If epsilon is 0.0001, similar reasoning will show that there are 4999 parts of C for every H, and with the hot water off, the rise is L = 0.0001*C = 0.4999*H(old)
The close “a” gets to unity, the more of the rise is due to C, and not to H. We can keep going until there are 49999999999999999 parts of C for every H, and turning the water off yields L = 0.49999999999999999*H(old). And more.
It all depends on the response of the sinks.
Stephen Wilde says:
September 9, 2012 at 10:42 am
According to the AIRS data CO2 ‘plumes’ are appearing downwind of warm oceans beneath the sunny subtropical high pressure cells thus the ocean is the source
Stephen, I suspect this is simply due to lots of co2 dissolving into the colder high latitude oceans, and coming out again as currents take it across the tropics, where it is then absorbed by biomass and re-emitted by the herbivores and omnivores etc. Also, the volcanic soils will be emitting, this is why the ‘ring of fire’ is also a co2 hotspot.
As you say, co2 plumes downwind of industry are not in evidence. This will be because the new discovery of the true scale of volcagenic emission along with other natural sources dwarfs the human contribution by far more than the IPCC says.
Bart says:
September 9, 2012 at 10:20 am
L is always 1/2 of H. That is the observational constraint.
No, that isn’t a constraint. The data show L between 0 and 1 * H. The average is ~0.5 * H (by coincidence, as result of the increasing inflow of H and the resulting increasing level in the sink), but there is nothing that says that this is a “must”. This is the basic error you did make in the assumptions.
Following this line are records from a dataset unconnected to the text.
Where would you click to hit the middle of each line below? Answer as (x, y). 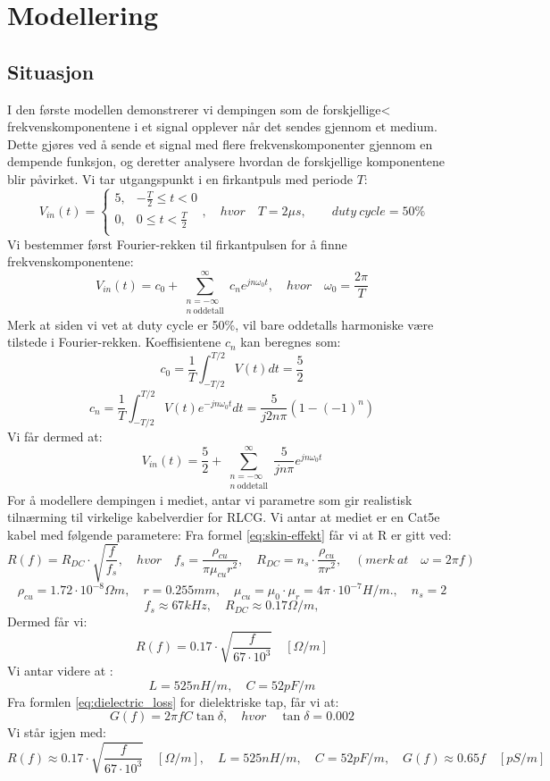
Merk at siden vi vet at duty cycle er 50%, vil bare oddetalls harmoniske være (221, 324)
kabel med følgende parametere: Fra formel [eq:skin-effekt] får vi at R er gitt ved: (229, 534)
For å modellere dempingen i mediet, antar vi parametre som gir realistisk (210, 499)
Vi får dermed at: (55, 437)
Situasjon (51, 71)
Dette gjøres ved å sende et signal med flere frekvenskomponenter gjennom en (220, 143)
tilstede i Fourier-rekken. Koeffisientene (114, 342)
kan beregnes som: (291, 342)
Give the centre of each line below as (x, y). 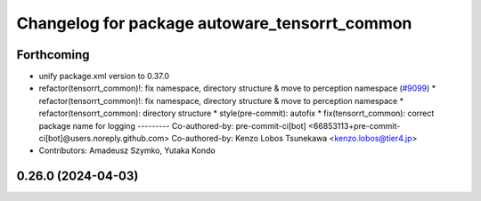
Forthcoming (53, 55)
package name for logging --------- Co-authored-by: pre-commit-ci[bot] (172, 125)
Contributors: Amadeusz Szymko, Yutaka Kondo (127, 150)
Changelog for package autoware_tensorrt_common (214, 23)
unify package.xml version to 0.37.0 (104, 76)

For maximum C, take a = 1 – epsilon, where epsilon is a small number. Then
L = epsilon*H + epsilon*C = 0.5*H
The observations show that L is not fixed at 0.5*H (it may be 0.001*H or 0.999*H) and a is at minimum C/(C+H), or L would be larger than H, which is not observed and at maximum = 1, or L would be negative, which isn’t observed either. For a = 1, L = 0 * H and D = H + C
Thus if a = 1 – epsilon
then
L = epsilon*H + epsilon*C = epsilon2*H
where epsilon2 = epsilon * (H + C) / H
also very small and C doesn’t need to go to infinity to fulfill the result and is hardly of interest.
Bart says:
September 9, 2012 at 10:20 am
Some addition:
Assuming the cold waterflow constant, and starting with L = 0 (thus D = C) and you gradually increase, slightly exponential, the hot waterflow, starting from zero, over time. How will L react on that?
“Stephen, I suspect this is simply due to lots of co2 dissolving into the colder high latitude oceans, and coming out again as currents take it across the tropics, where it is then absorbed by biomass and re-emitted by the herbivores and omnivores etc. ”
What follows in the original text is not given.